Vivo en un pequeño pueblo de la ribera del Xúquer (Júcar), a los pies de la Sierra de Corbera, el primer contrafuerte montañoso que encontramos desde el mar hacia el interior y desde donde se ve la cumbre del Cavall Bernat, no la más alta, pero sí la más emblemática y conocida y la Creu del Cardenal.
Realmente toda mi ascendencia, hasta donde conocemos, es valenciana, pero mis abuelos fueron emigrantes, una familia humilde de labradores desplazados hasta tierras andaluzas. Mi abuelo estuvo cuarenta años haciendo de aquel pedazo de tierra seca y estéril, junto con cientos de valencianos que siguieron la misma ruta, campos de arroz con sus manos. De hecho él decía que era mitad hombre y mitad pez porque había pasado la mitad de su vida dentro del agua de aquellos campos. Si habéis leído el libro Cañas y Barro o La Barraca de Blasco Ibáñez sabréis a qué tipo de trabajo me refiero o incluso aquellos que hayáis vivido esto mismo que os cuento.
Me dejaron caer allí, en medio de aquellos surcos y así crecí escuchando hablar valencià en casa y en la calle castellano. Con el tiempo fuimos volviendo todos, yo a los 3 años ya estaba entre naranjos para entrar en el colegio. Mis abuelos volvieron, a morir en la tierra de sus padre. Todos volvieron.

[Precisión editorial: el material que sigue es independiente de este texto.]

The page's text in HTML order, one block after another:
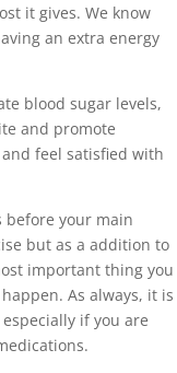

Desde la ventana donde escribo se ven todos los campos de arroz hasta el mar y los vemos cambiar a cada poco de aspecto. Hace tan solo unos meses, por mayo, abrieron las compuertas que conectan acequias con campos y dejaron entrar en ellos el agua hasta cubrirlos. Era un espejo inmenso que reflejaba nubes de días claros y en los días de tormenta rayos. Tan rápido crece el arroz y comienzan a despuntar las briznas sobre el cristal líquido que nos sorprendemos sistemáticamente, año tras año. Todo se transformó en una verde pradera, con olor a clorofila rápidamente. Después el arroz creció y lo vimos con nuestros ojos madurar y tornarse amarillo-dorado. En setiembre la siega y la quema de rastrojos en los campos…así todos los años…siempre igual y siempre diferente. Este pedazo de geografía me conecta con mi afortunada infancia y la inocencia que la acompañaba.
Mañana por fin lanzaré la campaña de Verkami para este nuevo disco que comenzó a gestarse mucho tiempo atrás, quizá antes de que sintiera por primera vez el olor de esos tallos recién despuntados, quizá antes de que mi padre me acunara amorosamente entre los brazos antes de ir a hundirse hasta la rodilla en el agua de esos campos, quizá antes de que él y mi madre pasearan juntos, cogidos de la mano, entre los senderos que los bordean y hablaran tímidamente de pasar juntos la vida, el resto de sus años.//
Rice
I live in a small village at the banks of the river Júcar, at the foot of the Sierra de Corbera, the first mountain range which separates the sea from the inlands.
All my descent is from Valencia, but my grandparents were emigrants, a humble family of laborers, displaced from Al Andaluz. My grandfather spent 40 years working on yonder dry and barren piece of earth together with hundreds of Valencians sharing the same fate, working on rice fields bare handed. “In fact I am half man half fish”, he used to say, “because I worked half my life in the waters of those fields.” If you read the books by Blasco Ibáñez you understand what kind of work I am talking about.
And there I was dropped, right in the middle of those grooves, growing up speaking Valencian at home and Spanish in the streets. In the course of time everybody returned, me, at the age of tree, between orange trees and ready to go to school. My grandparents returned to the lands of their ancestors to die there. Everybody returned.
From the window where I sit and write I see all the rice fields spreading from here to the sea, and you can watch them change little by little.
Just a few months ago, in May, they opened the watergates which connect the irrigation ditches with the fields to flood them. What a immense mirror they are which reflect clouds on clear days and lightnings if there are thunderstorms. How fast did the rice grow, how fast did the stems emerge over the crystal waters, something that surprises us year after year. Everything transforms into a green meadow, and after that the rice grows and we can witness with our own eyes how it ripens and turns into a golden yellow color. In September they mow and burn the stubbles, like every year, always the same and yet so different. That special piece of earth reminds me of my happy childhood and all the innocence connected with.
Tomorrow finally I will launch the crowd funding campaign to finance my new CD, a undertaking which began a long time ago, maybe even before I absorbed the odor of the freshly cut blades for the first time, maybe before my father affectionately rocked me in this arms, before sinking knee deep in those waters, and maybe even before father and mother started to stroll together alongside those paths, holding hands, and shyly talking about spending their life together, for the rest of their years.